When is a B-to-B Customer Satisfaction Survey too Long?

 

Are your customers complaining that your surveys are too long or are difficult to answer? Are you getting fewer completed surveys? Our clients often ask us to help them improve their customer satisfication surveys, and specifically, how many questions is too many. The answer depends on the customer and the type of survey.

We want to share some of the advice we provide our clients when considering survey length and a few suggestions to make the process easier for your customers.

At The Daniel Group, we are strong believers in “the shorter, the better.”

  • Sometimes the number of survey questions exponentially grows because there are too many company departments that have a couple of things they want to learn from the customers too. Instead, you should define two or three outcomes (what you want to learn) from the survey process.  Then build your survey questions.  Without the outcomes to anchor the design process, question “bloat” is inevitable.

Always consider the customer as you design your survey. 

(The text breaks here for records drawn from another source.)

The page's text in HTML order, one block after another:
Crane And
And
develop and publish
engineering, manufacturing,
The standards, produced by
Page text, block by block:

  • What is the environment in which they will answer a call or complete an email survey?  Everyone is rushed today, but some customers are more rushed than others. 
  • How long is the survey? Not number of questions but time to complete in whichever survey mode used is the important measure.  If it is a transactional survey done by phone, 3-5 minutes to complete is likely tops.  If it is an email, design it so it can be done in 2-3 minutes maximum.
  • How do customers perceive the length of the survey versus the actual length? I have completed 20 question email surveys that I perceived to be quite short.  On the other hand, I have completed eight question surveys that I perceived to be quite long. Some things affect the perception of length.  If you have questions that require a lot of thinking (e.g., estimate what percentage of your service and repair budget you give to each of three competitors).  A survey that has questions laid out in a grid format can also be perceived to be longer than one constructed more simply.  

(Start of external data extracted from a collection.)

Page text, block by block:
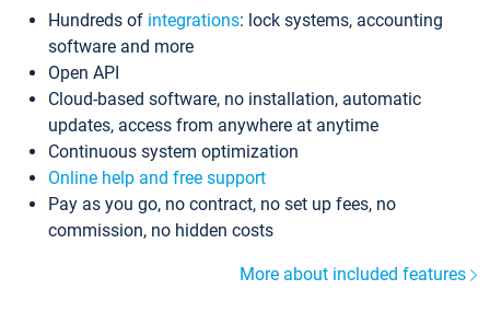
Hundreds of integrations: lock systems, accounting
software and more
Open API
Cloud-based software, no installation, automatic
updates, access from anywhere at anytime
Continuous system optimization
Online help and free support
Pay as you go, no contract, no set up fees, no
commission, no hidden costs
More about included features

What do your customers want?

  • Some prefer email, some phone, or some text.  Try to match the mode used with the desires of the customer.
  • How good are your customer relationships? Customers are usually willing to give the time if they view you as a trusted, needed and integral part of their team.
  • What is the survey mode that is most likely to be effective for both customer and the company?
  • If the product or service is easy to purchase and there is not too much complexity, then an email survey may be the better choice. Conversely, if the product complexity is high, a phone survey might make it easier for your customers to complete.  A well-trained interviewer can often help find answers to customer questions, and concerns sometimes arise in the course of an interview.
  • If the price of the product or service is low, then an email may be more effective and less costly mode than a phone survey.

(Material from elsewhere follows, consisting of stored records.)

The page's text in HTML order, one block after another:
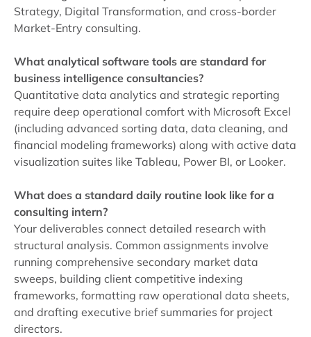
Strategy, Digital Transformation, and cross-border
Market-Entry consulting.
What analytical software tools are standard for
business intelligence consultancies?
Quantitative data analytics and strategic reporting
require deep operational comfort with Microsoft Excel
(including advanced sorting data, data cleaning, and
financial modeling frameworks) along with active data
visualization suites like Tableau, Power BI, or Looker.
What does a standard daily routine look like for a
consulting intern?
Your deliverables connect detailed research with
structural analysis. Common assignments involve
running comprehensive secondary market data
sweeps, building client competitive indexing
frameworks, formatting raw operational data sheets,
and drafting executive brief summaries for project
directors.

What type of survey are you doing?

  • The surveys we do for new product delivery are typically longer than surveys for a service transaction.  For one thing, these types of surveys may have more desired outcomes and, therefore, the survey may be longer than a survey about a service or parts transaction.  Also, customers are often quite willing to talk about the new thing they just bought.  

If you are wondering if your B-to-B survey has too many questions, it probably does! 

Before you start cutting the survey questions, think about the survey process outcomes.  Once you do, this will make the question editing process much easier.